# 10.1.6. Tracing Challenge : Recursion¶

Working in pairs, trace through the following recursion problems.

Consider the following recursive method:

 ```1 2 3 4 5 6 7``` ```public static int mystery(int n) { if (n == 0) return 1; else return 3 * mystery (n - 1); } ```

The trace of this code for mystery(4) is shown below.

```mystery(4) returns 3 * mystery(3)
mystery(3) returns 3 * mystery(2)
mystery(2) returns 3 * mystery(1)
mystery(1) returns 3 * mystery(0)
mystery(0) returns A
```

10-1-14: What is the value of A in the trace above?

Once mystery(0) returns 1 the value for each call to mystery can now be calculated and returned.

```mystery(4) returns 3 * mystery(3) = 3 * X = Y
mystery(3) returns 3 * mystery(2) = 3 * 9 = 27
mystery(2) returns 3 * mystery(1) = 3 * 3 = 9
mystery(1) returns 3 * mystery(0) = 3 * 1 = 3
mystery(0) returns 1
```

10-1-15: What is the value of X in the trace above?

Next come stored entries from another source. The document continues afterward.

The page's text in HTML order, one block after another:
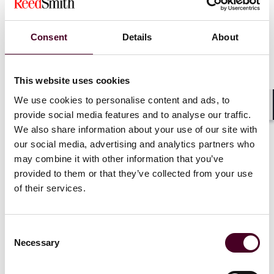
Consent Details About
This website uses cookies
We use cookies to personalise content and ads, to
provide social media features and to analyse our traffic.
We also share information about your use of our site with
our social media, advertising and analytics partners who
may combine it with other information that you’ve
provided to them or that they’ve collected from your use
of their services.
Selection
Necessary
Company Litigation
Litigation – Bankruptcy
Luke Sizemore, Bankruptcy and Creditor Debtor Rights
/ Insolvency and Reorganization Law
Kyle Sollie, Tax Law
Nigel Stark, Technology Law
Gerard Stegmaier, Privacy and Data Security Law
George Stewart II, Insurance Law
Thomas Suddath, Jr., Corporate Compliance Law and
Criminal Defense: White-Collarand Litigation -
Regulatory Enforcement (SEC, Telecom, Energy)
Matthew Tashman, Banking and Finance Law
Robert Vilter, Energy Law
John Vishneski III, Insurance Law
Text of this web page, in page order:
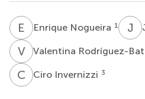
E NEnrique Nogueira 1 J A
VRValentina Rodríguez-
C Ciro Invernizzi 3
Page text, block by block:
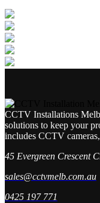
CCTV Installations
solutions to keep your
includes CCTV
45 Evergreen Crescent
sales@cctvmelb.com.au
0425 197 771

10-1-16: What is the value of Y in the trace above?

Consider the following recursive method:

 ``` 1 2 3 4 5 6 7 8 9 10``` ```public static int strMethod(String str) { if (str.length() == 1) return 0; else { if (str.substring(0,1).equals("e")) return 1 + strMethod(str.substring(1)); else return strMethod(str.substring(1)); } } ```
```strMethod("every") returns 1 + strMethod("very")
strMethod("very") returns strMethod("ery")
strMethod("ery") returns 1 + strMethod("ry")
strMethod("ry") returns strMethod("y")
strMethod("y") returns B
```

10-1-17: What is the value of B in the trace above?

Once strMethod(“y”) returns, the value from each recursive call on the stack can be calculated and returned.

```strMethod("every") returns 1 + strMethod("very") = Z
strMethod("very") returns strMethod("ery") = Y
strMethod("ery") returns 1 + strMethod("ry") = 1 + X
strMethod("ry") returns strMethod("y") = 0
strMethod("y") returns 0
```

10-1-18: What is the value of X in the trace above?

10-1-19: What is the value of Y in the trace above?

10-1-20: What is the value of Z in the trace above?

# 10.1.7. Summary¶

• A recursive method is a method that calls itself.

• Recursive methods contain at least one base case, which halts the recursion, and at least one recursive call.

• Each recursive call has its own set of local variables, including the formal parameters.

• Parameter values capture the progress of a recursive process, much like loop control variable values capture the progress of a loop.

• Any recursive solution can be replicated through the use of an iterative approach.

• Writing recursive program code is outside the scope of the course and AP Exam.

• Recursion can be used to traverse String, array, and ArrayList objects.